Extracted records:
******************************
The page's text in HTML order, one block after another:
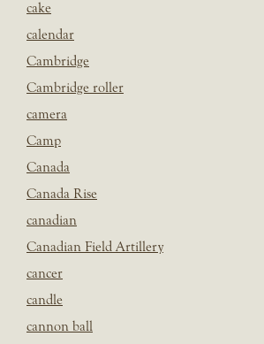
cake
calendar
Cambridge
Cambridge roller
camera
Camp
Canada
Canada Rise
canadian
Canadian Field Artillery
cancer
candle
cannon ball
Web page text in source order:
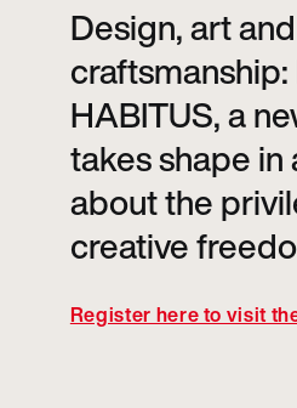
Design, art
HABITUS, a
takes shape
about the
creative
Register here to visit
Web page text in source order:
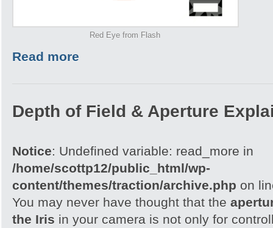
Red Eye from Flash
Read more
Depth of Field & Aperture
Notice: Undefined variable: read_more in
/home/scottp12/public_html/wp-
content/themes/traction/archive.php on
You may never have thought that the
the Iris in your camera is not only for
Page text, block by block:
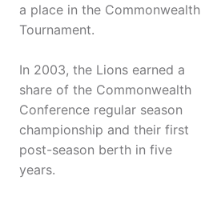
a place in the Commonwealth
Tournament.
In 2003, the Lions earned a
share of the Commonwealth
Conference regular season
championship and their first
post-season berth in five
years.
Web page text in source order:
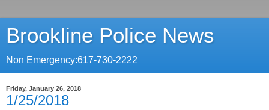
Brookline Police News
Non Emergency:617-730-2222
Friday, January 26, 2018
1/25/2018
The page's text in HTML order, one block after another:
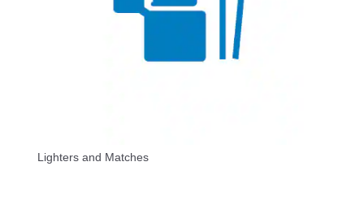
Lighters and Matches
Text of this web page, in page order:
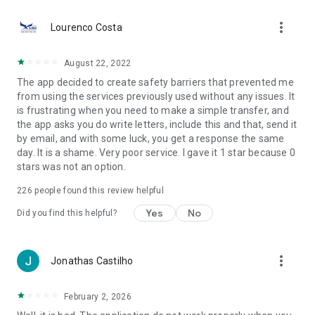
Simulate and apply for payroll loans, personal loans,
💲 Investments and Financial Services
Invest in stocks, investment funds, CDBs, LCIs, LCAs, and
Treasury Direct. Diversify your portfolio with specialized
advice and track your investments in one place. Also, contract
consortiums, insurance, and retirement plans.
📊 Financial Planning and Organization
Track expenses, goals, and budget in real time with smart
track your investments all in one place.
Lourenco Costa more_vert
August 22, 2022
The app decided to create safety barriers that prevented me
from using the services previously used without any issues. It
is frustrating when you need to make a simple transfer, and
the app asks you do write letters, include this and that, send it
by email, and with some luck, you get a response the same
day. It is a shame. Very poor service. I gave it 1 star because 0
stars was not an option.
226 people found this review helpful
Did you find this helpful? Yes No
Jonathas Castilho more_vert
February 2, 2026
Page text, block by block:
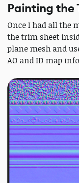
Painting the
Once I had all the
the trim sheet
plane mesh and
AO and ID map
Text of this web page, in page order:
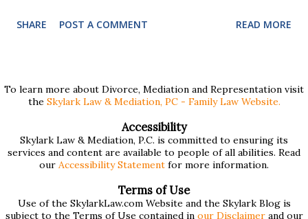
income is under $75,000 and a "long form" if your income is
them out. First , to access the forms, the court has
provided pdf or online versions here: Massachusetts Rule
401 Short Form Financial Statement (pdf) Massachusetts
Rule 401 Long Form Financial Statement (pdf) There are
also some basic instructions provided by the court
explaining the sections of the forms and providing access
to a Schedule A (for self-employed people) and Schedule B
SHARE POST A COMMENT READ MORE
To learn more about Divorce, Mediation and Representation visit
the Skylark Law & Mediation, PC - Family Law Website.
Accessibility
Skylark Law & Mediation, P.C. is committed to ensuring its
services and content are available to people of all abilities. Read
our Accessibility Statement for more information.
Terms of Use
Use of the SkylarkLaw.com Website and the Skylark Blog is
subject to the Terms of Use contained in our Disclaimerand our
******************************
§ **Requirement**
All that is wanted is the number of lines in the records that include the string "Terms".

§ **Your response**
2